You may find some of your team are reluctant to be back. I’d go so far as to say that some people have enjoyed some of the upsides of furlough, like more free time. Re-adjusting to a busy salon schedule might seem tough and energy levels could be flagging. As well as being crystal clear about how precarious the future of the business is, I’d recommend setting the record straight about salary increases. Bottom line, there won’t be any. Your business simply won’t be able to afford it for this year, at least.
Explain that any cash accumulated in the first busy weeks back will need to stretch out over a number of months. We don’t know yet how client’s habits will have changed due to lockdown and what impact that will have on your business. For instance, you may have colour clients that will never return and others will stretch out their appointments with a longer gap in between. Cashflow is going to be crucial during this uncertainty.
So, knowing that, how do you motivate a team in challenging times? Include them in everything that’s going on and educate them on business. Schedule regular catch ups where you all get together and discuss where you are with everything. No areas off limits. For instance, they may not know that during lockdown you didn’t qualify for furlough and therefore may not have earnt a penny. It’s important to share the reality. Be present and available for staff concerns. Some people will be struggling to adjust back to a new ‘normal’. Sit in the staff room, eat with them, chat with them, keep up a regular conversation and invite feedback.
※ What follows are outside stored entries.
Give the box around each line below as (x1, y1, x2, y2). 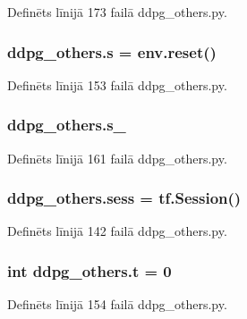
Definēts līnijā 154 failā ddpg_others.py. (7, 295, 227, 314)
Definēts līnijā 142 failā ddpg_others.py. (7, 222, 227, 240)
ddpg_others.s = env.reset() (7, 40, 217, 63)
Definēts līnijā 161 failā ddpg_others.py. (7, 148, 227, 167)
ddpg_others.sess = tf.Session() (7, 187, 242, 209)
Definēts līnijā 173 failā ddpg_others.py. (7, 3, 227, 21)
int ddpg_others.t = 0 (7, 259, 172, 281)
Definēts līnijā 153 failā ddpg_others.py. (7, 75, 227, 94)
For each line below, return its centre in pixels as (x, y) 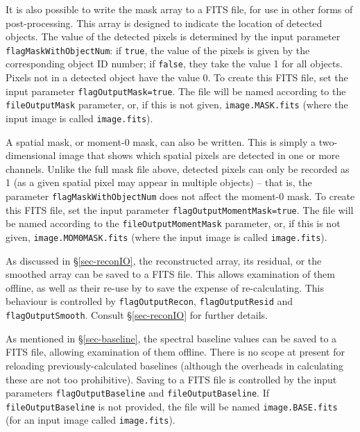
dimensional (31, 155)
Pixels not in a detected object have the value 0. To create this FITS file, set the (177, 77)
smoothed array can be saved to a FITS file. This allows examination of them (170, 274)
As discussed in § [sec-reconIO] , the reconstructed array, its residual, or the (164, 260)
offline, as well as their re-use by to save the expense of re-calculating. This (165, 287)
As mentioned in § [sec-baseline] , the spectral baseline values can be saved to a (171, 338)
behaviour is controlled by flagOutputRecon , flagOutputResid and (149, 301)
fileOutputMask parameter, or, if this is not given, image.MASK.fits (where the (177, 105)
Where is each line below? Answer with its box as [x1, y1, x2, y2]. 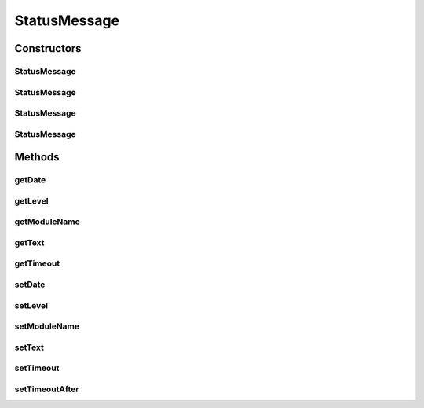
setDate [14, 279, 46, 290]
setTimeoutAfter [14, 384, 79, 395]
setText [14, 342, 45, 353]
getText [14, 237, 45, 248]
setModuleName [14, 321, 80, 332]
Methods [14, 150, 60, 164]
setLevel [14, 300, 49, 311]
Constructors [14, 42, 82, 55]
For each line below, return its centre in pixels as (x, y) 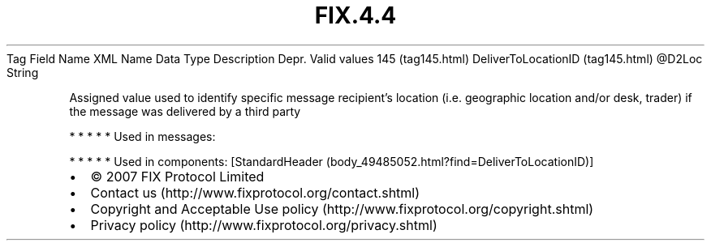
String (23, 72)
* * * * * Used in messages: (142, 136)
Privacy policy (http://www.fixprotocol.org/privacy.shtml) (264, 225)
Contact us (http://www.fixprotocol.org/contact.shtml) (255, 192)
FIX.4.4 (355, 15)
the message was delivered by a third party (185, 111)
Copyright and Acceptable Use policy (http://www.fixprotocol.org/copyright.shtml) (342, 209)
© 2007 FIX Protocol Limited (177, 176)
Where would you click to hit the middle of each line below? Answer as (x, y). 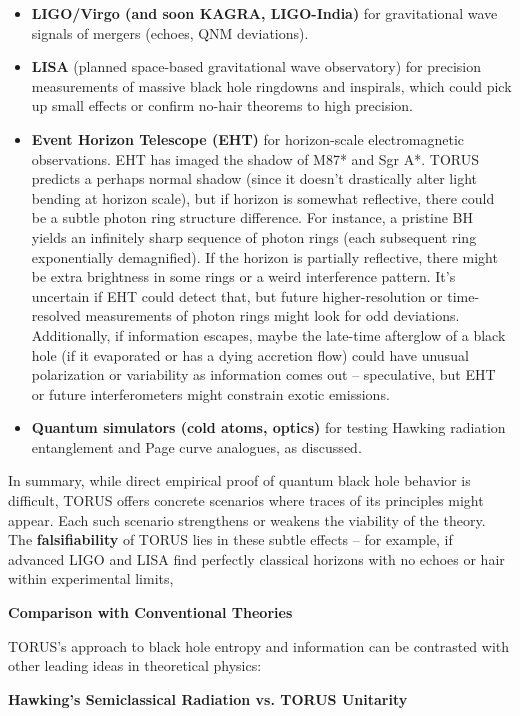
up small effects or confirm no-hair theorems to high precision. (222, 105)
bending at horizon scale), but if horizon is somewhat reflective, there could (263, 197)
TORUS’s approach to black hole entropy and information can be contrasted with (259, 645)
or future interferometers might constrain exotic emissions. (210, 393)
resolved (56, 315)
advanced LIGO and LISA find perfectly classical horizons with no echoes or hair (256, 558)
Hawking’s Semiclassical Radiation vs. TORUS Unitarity (208, 698)
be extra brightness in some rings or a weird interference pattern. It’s (243, 276)
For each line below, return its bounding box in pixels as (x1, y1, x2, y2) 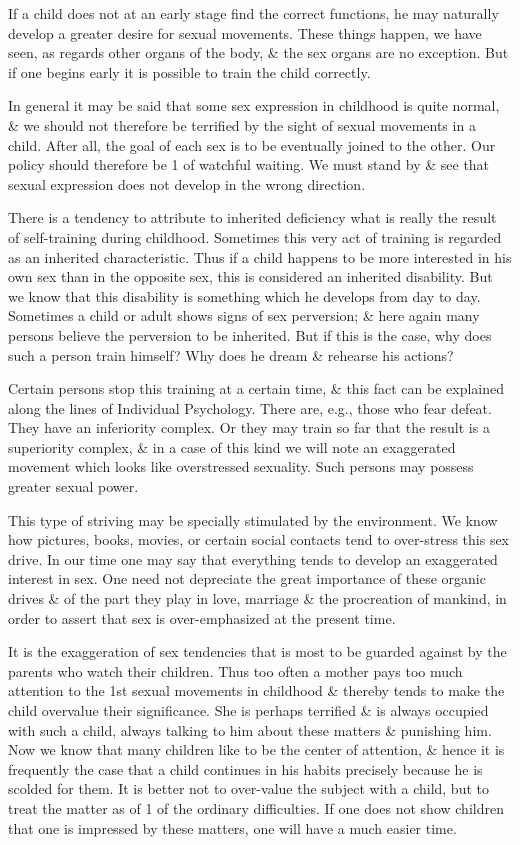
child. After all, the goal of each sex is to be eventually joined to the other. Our (8, 134, 496, 155)
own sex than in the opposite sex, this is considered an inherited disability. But (8, 266, 493, 287)
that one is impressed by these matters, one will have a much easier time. (8, 817, 457, 838)
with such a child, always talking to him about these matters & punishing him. (8, 719, 492, 740)
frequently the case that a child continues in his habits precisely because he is (8, 758, 483, 779)
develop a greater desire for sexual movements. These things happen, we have (8, 22, 482, 43)
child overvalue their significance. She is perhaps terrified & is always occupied (8, 700, 489, 720)
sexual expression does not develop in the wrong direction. (8, 173, 366, 194)
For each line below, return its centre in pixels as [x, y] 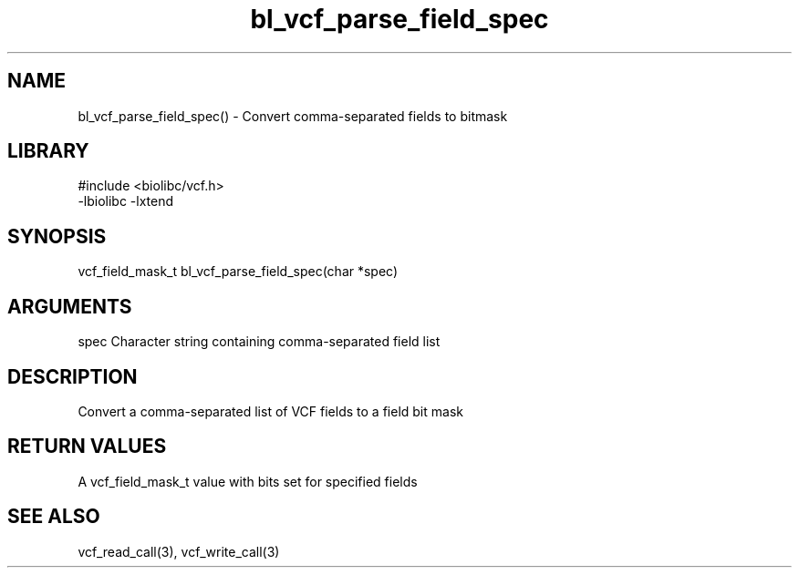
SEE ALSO [54, 517]
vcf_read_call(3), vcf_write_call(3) [179, 551]
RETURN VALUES [87, 447]
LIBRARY [48, 151]
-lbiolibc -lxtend [126, 201]
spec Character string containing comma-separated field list [259, 342]
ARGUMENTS [70, 306]
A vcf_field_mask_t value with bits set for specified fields [248, 481]
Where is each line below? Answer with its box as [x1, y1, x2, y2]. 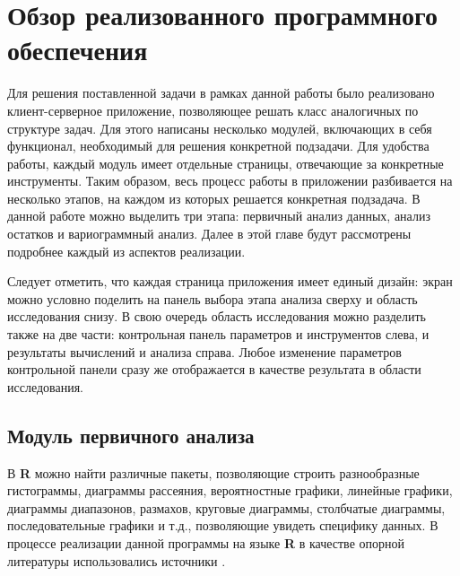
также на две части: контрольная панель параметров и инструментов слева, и [7, 325, 430, 344]
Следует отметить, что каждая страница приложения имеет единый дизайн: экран [7, 272, 453, 291]
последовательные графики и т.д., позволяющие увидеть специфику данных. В [7, 516, 438, 535]
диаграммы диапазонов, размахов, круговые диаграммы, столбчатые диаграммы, [7, 498, 446, 517]
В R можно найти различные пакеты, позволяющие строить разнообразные [7, 463, 420, 482]
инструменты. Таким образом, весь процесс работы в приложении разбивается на [7, 171, 453, 190]
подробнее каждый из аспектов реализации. [7, 241, 246, 260]
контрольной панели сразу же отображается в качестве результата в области [7, 360, 421, 379]
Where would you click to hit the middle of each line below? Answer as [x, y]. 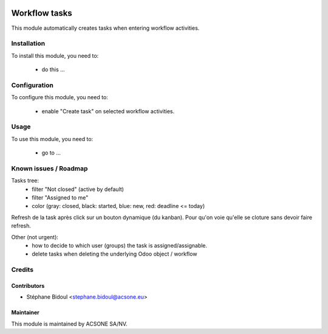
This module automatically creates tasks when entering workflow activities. [105, 28]
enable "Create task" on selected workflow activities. [108, 111]
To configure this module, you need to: [60, 97]
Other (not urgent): [35, 237]
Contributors [28, 285]
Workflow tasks [42, 13]
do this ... [53, 69]
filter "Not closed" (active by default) [78, 189]
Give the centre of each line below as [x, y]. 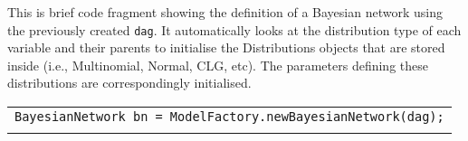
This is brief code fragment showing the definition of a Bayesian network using [225, 12]
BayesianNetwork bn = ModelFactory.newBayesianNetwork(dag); [229, 117]
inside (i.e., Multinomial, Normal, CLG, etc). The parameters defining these [218, 65]
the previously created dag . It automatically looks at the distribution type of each [234, 29]
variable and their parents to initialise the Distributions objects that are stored [226, 47]
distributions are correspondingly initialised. [129, 83]
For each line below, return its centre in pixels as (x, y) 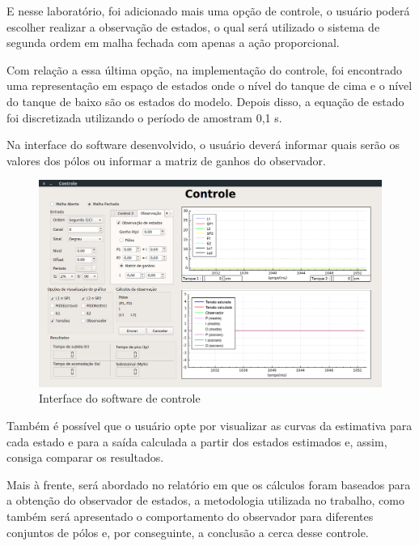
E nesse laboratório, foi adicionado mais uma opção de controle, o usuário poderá (208, 11)
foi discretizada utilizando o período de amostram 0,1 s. (144, 117)
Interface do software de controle (120, 398)
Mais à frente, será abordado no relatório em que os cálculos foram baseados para (209, 484)
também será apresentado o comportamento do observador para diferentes (190, 516)
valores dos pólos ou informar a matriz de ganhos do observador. (166, 160)
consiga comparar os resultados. (85, 457)
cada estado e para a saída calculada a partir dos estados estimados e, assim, (197, 441)

Praise and support is, of course, important at any time, but now more so than ever. There’s always a reason your team chooses YOU. If you treat them well and make them feel valued, that goodwill should remain, even in tough times. If you see the value in them, they are far more likely to repay the appreciation. And you will need your team to get on board with the critical measures you must also implement to rebuild your business: rigorous stock control and an absolute clampdown on unnecessary wastage.
Every penny will count in this next few months. The more your team see that you’re all in it together, the more likely you’ll be able to maintain morale and – as a strong, united team – start to get back on your feet.